Site information
- Controlled by: Royal Canadian Air Force
- Condition: Remediated

Location
- Mid-Canada Line Site 050 Fort Albany Location of MCL Site 050
- Coordinates: 52°12′36″N 81°40′05″W﻿ / ﻿52.210°N 81.668°W

Site history
- Built by: Royal Canadian Air Force
- In use: 1957–1965
- Demolished: 2010

= Mid-Canada Line Site 050 Fort Albany =

Air defence network relay station

Mid-Canada Line Site 050 Fort Albany was a part of the Mid-Canada Line air defence network. During the late 1950s, the Mid-Canada Line (MCL) was developed as a secondary line of detection in case enemy aircraft penetrated the Distant Early Warning Line. This consisted of approximately 90 unmanned sites and eight Sector Control Stations located along the 55th parallel. Each site sent out a radio beam to its neighbouring site. If an aircraft interrupted the beam, an intruder alarm would sound.

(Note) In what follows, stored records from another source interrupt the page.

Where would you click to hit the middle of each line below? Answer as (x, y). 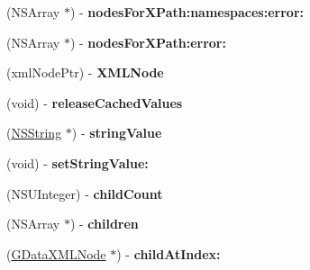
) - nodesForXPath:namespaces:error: (187, 12)
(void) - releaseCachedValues (95, 102)
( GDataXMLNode (56, 253)
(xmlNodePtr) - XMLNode (85, 72)
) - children (104, 224)
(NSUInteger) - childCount (85, 193)
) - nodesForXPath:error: (148, 42)
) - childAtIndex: (169, 253)
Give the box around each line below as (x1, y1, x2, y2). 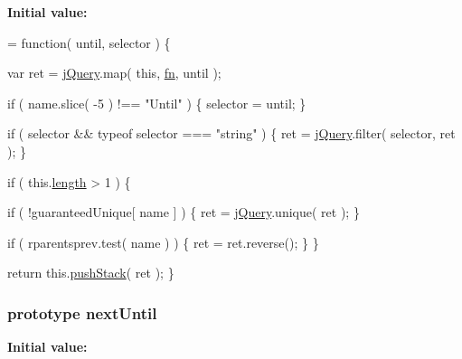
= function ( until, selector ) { (7, 33, 171, 52)
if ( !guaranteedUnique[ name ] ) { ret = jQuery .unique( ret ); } (7, 203, 360, 222)
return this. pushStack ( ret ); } (7, 263, 174, 282)
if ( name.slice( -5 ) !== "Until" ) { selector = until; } (7, 93, 306, 112)
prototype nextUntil (7, 301, 157, 324)
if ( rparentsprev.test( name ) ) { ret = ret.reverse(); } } (7, 232, 319, 251)
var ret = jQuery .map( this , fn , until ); (7, 63, 222, 82)
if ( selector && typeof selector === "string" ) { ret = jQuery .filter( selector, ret (7, 124, 456, 143)
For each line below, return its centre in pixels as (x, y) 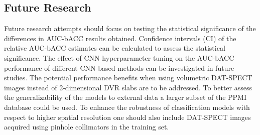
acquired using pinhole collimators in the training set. (87, 127)
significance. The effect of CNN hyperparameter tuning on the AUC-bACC (119, 57)
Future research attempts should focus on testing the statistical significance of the (130, 28)
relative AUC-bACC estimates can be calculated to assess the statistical (115, 48)
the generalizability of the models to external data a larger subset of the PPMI (125, 97)
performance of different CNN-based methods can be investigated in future (119, 67)
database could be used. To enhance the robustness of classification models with (127, 107)
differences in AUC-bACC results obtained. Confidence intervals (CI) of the (120, 38)
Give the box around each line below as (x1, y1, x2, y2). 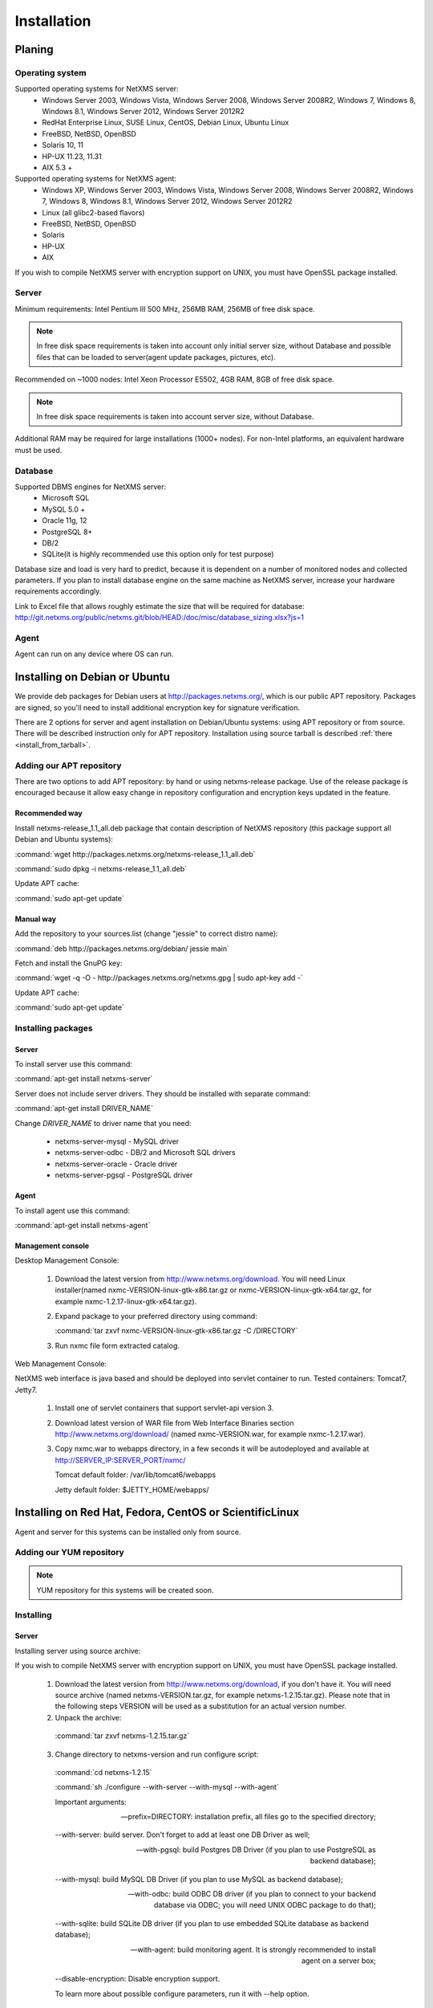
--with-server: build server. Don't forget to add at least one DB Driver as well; (55, 1830, 310, 1839)
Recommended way (14, 808, 83, 818)
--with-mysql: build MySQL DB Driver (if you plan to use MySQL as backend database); (55, 1874, 344, 1884)
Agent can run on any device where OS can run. (14, 649, 174, 659)
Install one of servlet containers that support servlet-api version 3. (55, 1403, 274, 1413)
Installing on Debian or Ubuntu (14, 671, 170, 684)
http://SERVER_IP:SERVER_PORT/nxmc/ (55, 1455, 186, 1465)
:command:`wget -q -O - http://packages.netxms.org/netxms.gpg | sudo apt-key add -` (14, 973, 304, 983)
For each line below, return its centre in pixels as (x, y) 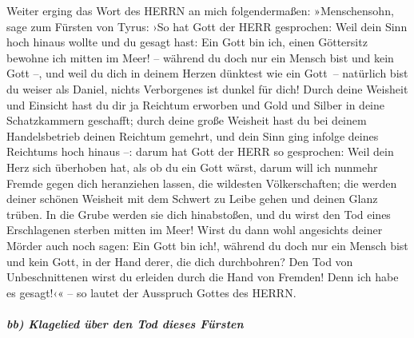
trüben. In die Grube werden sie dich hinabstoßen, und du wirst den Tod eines (199, 214)
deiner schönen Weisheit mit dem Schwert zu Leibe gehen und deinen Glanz (192, 199)
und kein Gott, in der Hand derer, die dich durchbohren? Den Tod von (180, 261)
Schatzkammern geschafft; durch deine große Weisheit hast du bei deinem (187, 120)
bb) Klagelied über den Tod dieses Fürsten (125, 323)
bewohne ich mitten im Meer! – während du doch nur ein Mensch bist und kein (200, 57)
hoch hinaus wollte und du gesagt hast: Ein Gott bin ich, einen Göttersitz (187, 42)
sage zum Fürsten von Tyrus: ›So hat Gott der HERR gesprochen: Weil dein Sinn (207, 26)
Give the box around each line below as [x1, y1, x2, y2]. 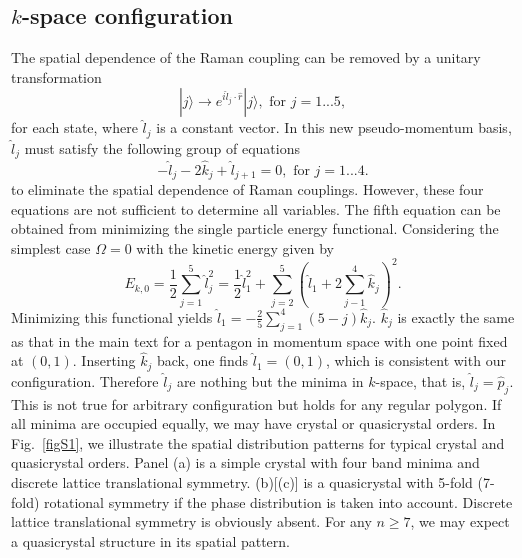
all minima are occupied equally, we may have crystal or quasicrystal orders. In [11, 413, 496, 434]
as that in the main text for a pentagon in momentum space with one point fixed [11, 330, 508, 351]
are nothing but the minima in [176, 370, 364, 391]
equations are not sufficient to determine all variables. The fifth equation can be [11, 198, 501, 219]
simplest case [11, 237, 91, 258]
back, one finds [157, 350, 249, 371]
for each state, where [11, 117, 138, 138]
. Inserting [72, 350, 136, 371]
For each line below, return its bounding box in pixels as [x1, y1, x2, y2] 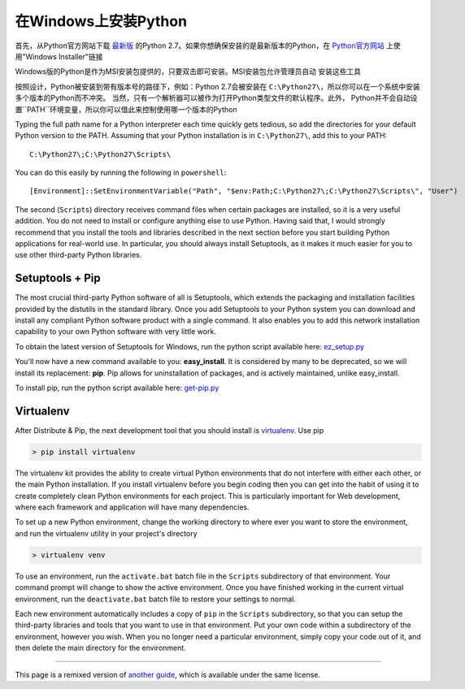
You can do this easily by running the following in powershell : [15, 167, 227, 178]
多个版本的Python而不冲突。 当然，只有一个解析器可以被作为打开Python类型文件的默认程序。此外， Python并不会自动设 [15, 93, 418, 103]
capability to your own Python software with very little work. [15, 327, 217, 336]
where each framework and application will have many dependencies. [15, 502, 250, 512]
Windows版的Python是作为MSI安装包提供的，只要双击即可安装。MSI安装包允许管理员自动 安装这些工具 [15, 67, 362, 76]
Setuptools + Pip [15, 271, 101, 285]
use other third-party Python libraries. [15, 250, 142, 260]
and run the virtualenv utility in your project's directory [15, 528, 198, 538]
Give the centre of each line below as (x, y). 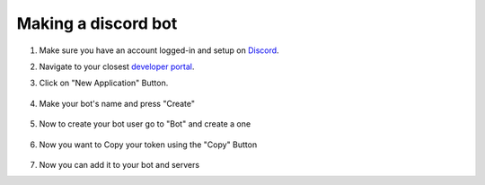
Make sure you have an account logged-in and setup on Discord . (159, 50)
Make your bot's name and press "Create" (117, 103)
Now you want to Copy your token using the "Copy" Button (148, 145)
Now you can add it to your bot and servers (119, 164)
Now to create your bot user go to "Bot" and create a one (145, 124)
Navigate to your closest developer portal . (117, 66)
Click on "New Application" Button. (104, 83)
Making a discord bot (97, 23)
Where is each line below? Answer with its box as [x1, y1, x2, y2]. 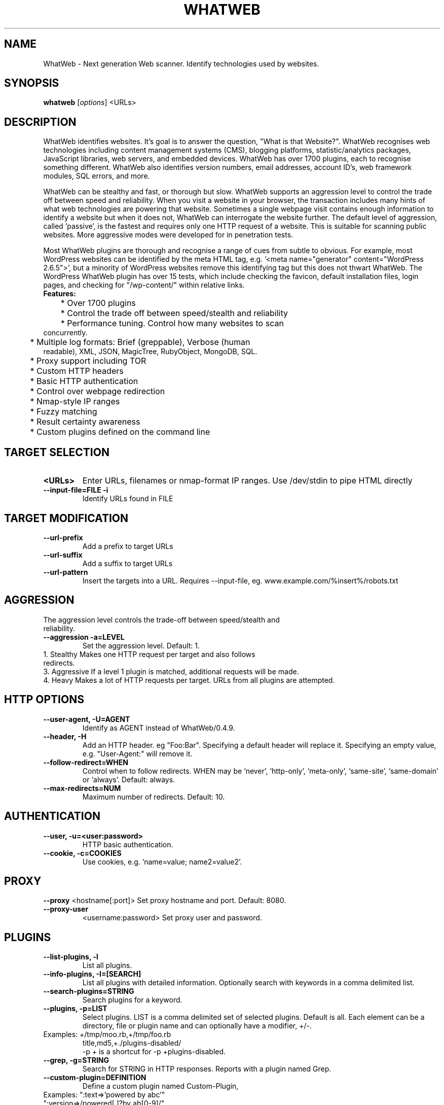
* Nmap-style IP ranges [30, 396, 120, 407]
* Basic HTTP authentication [30, 376, 138, 387]
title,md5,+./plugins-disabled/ [82, 1039, 181, 1048]
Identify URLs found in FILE [82, 494, 173, 503]
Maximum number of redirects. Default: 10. [82, 792, 225, 801]
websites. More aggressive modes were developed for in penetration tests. [43, 230, 293, 239]
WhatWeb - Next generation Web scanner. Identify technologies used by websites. [43, 59, 319, 68]
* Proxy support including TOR [30, 356, 146, 366]
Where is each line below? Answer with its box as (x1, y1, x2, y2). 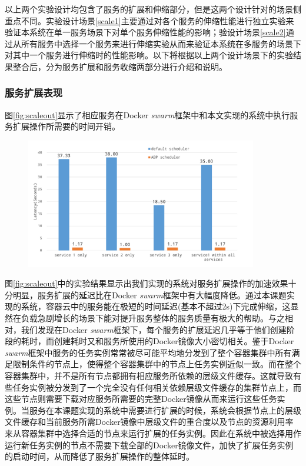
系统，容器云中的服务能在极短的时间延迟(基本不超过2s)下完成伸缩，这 (21, 300, 291, 312)
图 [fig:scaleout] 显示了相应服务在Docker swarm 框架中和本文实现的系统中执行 (5, 108, 290, 121)
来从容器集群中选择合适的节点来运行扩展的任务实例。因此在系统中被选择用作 (5, 427, 301, 439)
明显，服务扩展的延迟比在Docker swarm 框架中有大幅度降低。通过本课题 (12, 288, 287, 301)
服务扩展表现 (5, 85, 63, 100)
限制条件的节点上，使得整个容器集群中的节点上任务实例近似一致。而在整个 (12, 358, 301, 370)
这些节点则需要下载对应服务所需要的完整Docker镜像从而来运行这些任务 (5, 392, 277, 405)
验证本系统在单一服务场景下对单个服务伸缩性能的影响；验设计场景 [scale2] (5, 26, 286, 38)
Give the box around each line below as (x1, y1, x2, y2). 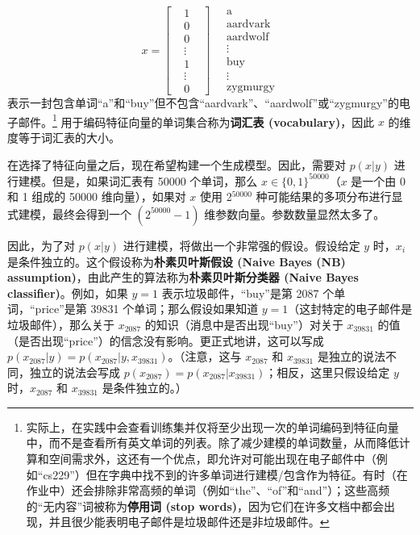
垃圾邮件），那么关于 (7, 316, 114, 332)
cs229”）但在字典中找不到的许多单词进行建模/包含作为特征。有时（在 (43, 466, 408, 483)
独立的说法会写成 (29, 363, 120, 380)
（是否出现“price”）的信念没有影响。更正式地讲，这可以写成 (7, 332, 324, 349)
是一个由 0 (351, 172, 405, 189)
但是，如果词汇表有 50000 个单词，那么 (52, 172, 258, 189)
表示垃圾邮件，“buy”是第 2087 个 (161, 284, 335, 301)
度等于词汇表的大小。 (7, 129, 120, 146)
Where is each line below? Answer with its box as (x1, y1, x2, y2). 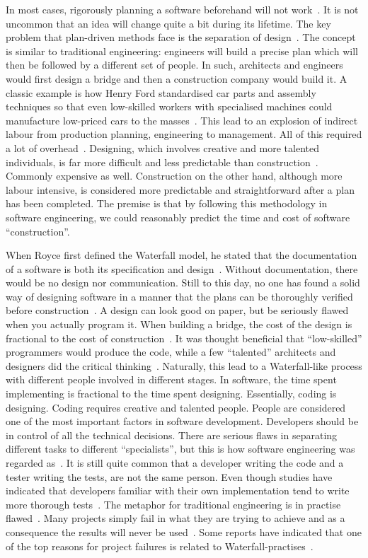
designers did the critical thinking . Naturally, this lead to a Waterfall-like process (6, 358, 362, 373)
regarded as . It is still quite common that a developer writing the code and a (6, 455, 344, 470)
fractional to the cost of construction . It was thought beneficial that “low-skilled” (6, 330, 362, 345)
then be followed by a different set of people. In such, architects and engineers (6, 57, 343, 72)
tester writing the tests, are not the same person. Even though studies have (6, 469, 333, 484)
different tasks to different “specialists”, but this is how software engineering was (6, 441, 355, 456)
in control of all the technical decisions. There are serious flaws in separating (6, 427, 338, 442)
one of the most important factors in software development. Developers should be (6, 414, 359, 429)
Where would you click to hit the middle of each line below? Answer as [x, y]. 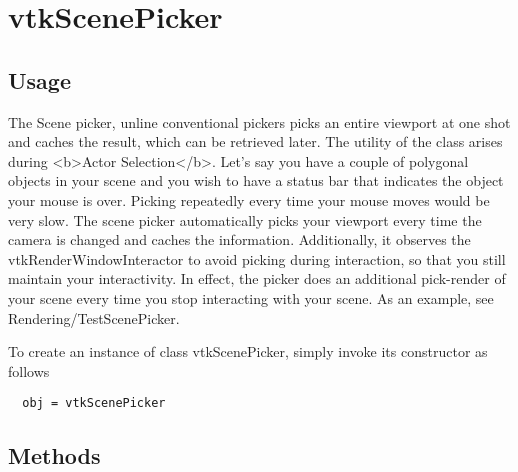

Fort Albany was chosen as a relay station for signals coming in from the Sector Control Site at RCAF Station Winisk and would retransmit those signals to Mid-Canada Line Site 060 Relay via tropospheric scatter (troposcatter).

MCL Site 050 ceased operations as a troposcatter repeater in April 1965 when the Mid-Canada Line was no longer economically feasible or required due to improvements in technology.

The site was remediated in 2010 when all contaminated soil was removed from the area after it was determined the site was contaminated with PCBs and hydrocarbons.